Chłopiec spuścił wzrok.
- Wychodząc z mojego auta, z całej siły trzasnąłeś drzwiami. Zrobiłeś to specjalnie. Marcel, machnąłem na to ręką. Wiesz, dlaczego?
Chłopiec wzruszył ramionami.
- No, okej. Nie jesteś taki zły... - przyznał w końcu.
- To, co? Rozejm?
- No, ale pod warunkiem, że jak wrócimy do domu, to wstawisz mi drzwi do pokoju...

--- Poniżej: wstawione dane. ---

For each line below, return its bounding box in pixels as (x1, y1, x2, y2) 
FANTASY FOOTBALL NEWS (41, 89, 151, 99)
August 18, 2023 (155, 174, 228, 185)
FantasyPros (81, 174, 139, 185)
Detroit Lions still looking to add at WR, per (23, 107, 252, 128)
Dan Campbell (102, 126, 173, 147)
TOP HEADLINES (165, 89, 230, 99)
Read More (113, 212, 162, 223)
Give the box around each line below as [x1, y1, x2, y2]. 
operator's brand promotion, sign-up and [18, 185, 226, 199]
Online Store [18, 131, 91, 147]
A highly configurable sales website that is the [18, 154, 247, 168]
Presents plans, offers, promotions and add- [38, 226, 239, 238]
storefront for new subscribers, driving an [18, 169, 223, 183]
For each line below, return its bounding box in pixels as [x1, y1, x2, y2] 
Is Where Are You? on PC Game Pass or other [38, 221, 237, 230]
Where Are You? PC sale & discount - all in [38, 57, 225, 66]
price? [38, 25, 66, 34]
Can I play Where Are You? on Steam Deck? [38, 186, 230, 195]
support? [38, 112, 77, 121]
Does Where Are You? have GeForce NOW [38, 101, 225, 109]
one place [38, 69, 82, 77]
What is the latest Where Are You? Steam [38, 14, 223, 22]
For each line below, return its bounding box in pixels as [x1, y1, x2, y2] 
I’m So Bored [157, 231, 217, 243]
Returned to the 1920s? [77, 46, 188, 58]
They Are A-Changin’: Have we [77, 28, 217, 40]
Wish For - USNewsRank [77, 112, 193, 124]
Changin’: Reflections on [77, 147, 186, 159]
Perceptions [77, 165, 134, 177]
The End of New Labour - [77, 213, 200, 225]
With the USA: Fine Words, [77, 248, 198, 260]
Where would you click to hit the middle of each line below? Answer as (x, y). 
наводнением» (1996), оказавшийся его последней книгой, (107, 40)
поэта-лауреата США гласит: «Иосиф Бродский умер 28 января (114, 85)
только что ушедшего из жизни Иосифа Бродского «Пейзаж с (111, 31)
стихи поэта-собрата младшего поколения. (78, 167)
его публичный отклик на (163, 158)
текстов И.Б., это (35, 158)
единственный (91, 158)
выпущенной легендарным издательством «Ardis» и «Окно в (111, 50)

- Okej, ale jeśli dasz słowo, że nie będziesz więcej nimi trzaskał.
- Okej, obiecuję - szepnął chłopiec.
- Dobra, Marcel. Jest druga w nocy... Śmigaj do łóżka spać...
Chłopiec niepewnie podniósł się ze schodów. Przez moment wpatrywał się w Szymona błyszczącymi oczami. Mężczyzna to zauważył.
- Co? - spytał uśmiechając się do malca.
- Nic - odpowiedział chłopiec, po czym pobiegł po schodach do pokoju na poddasze.
CZYTASZ
Ojczym od matematyki
Short StoryMarcel to zbuntowany dziesięciolatek mieszkający z samotnie go wychowującą matką. Czuje się panem w swoim domu i nie szanuje nikogo. Wraz z nastaniem nowego roku szkolnego będzie uczęszczał do nowej szkoły. Jak się okazuje, jego wychowawcą będzie no...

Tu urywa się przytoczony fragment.